E se olhássemos então, para o indivíduo e sua demanda, com suas complexidades, seus determinantes sociais, para além de um diagnóstico ou número na balança? Acolhendo-o de maneira humanizada e sensível, ressignificando o sofrimento, e buscando novos modos de produção de cuidado, levando em consideração ainda, sua atitude alimentar, seus comportamentos, sentimentos, crenças, pensamentos e relação com o corpo e a comida?
A intenção aqui não é só olhar de maneira ampliada para estas questões objetivando apenas a mudança de comportamento! A forma com que cada um se relaciona com o corpo e a comida é singular, é muito único! Precisamos entender ainda, qual a função daquele comportamento para um indivíduo, e fazer uma escuta de como este comportamento atuou na construção da sua subjetividade e história de vida! A verdade é que temos tantos aspectos para olhar... Então por que somente focar no peso?
E se buscarmos uma relação saudável com o corpo e a comida, independentemente do tamanho do nosso corpo, ter momentos de lazer, ter relações sociais saudáveis, cuidar e acolher os nossos sentimentos, respeitar os nossos aspectos sócio-emocionais, ser protagonista da nossa história e ter autonomia em nossas decisões? Será que o meu corpo é a minha aparência, ou é um corpo que me movimenta, me sustenta, carrega minha vida, meus órgãos, um coração batendo...?

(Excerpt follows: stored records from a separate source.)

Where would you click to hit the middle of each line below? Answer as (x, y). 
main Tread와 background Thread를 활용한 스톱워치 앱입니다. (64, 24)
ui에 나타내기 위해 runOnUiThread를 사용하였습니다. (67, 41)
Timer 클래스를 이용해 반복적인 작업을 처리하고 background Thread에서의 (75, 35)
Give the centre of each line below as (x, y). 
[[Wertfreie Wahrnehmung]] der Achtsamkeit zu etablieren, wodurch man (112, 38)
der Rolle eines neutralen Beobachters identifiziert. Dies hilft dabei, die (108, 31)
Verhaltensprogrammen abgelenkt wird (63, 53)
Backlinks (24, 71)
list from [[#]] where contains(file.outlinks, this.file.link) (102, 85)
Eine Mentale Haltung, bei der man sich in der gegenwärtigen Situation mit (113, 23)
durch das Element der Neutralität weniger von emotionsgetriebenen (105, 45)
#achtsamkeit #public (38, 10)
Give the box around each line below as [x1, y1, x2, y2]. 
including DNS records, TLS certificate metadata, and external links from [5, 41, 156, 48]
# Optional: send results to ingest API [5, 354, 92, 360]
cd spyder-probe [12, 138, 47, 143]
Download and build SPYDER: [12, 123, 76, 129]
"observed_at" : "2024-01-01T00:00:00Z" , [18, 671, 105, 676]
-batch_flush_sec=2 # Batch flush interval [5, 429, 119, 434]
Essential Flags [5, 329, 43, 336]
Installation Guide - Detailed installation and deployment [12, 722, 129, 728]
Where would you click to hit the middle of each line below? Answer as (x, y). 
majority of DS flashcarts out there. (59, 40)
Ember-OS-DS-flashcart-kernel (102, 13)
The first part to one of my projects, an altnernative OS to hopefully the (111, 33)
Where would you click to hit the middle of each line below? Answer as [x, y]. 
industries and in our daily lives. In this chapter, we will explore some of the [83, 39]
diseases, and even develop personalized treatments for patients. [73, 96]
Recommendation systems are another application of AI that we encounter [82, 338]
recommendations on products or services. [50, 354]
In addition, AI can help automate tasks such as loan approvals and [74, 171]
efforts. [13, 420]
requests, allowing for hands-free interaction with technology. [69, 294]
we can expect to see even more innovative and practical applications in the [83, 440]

Nós convidamos que, de maneira genuína, gentil e não julgadora, você escute e reflita sobre estas questões, para que dê maior atenção aos significados e aos valores que você atribui à sua saúde, e se eles, de alguma maneira, estão lhe ocasionando sofrimento e angústia.
Referências:
ALVARENGA, Marle et. al. Nutrição Comportamental. 2019. São Paulo: Editora Manole (2ª ed.)
PONT, Stephen J. et. al. Stigma Experienced by Children and Adolescents With Obesity. PEDIATRICS, 2017.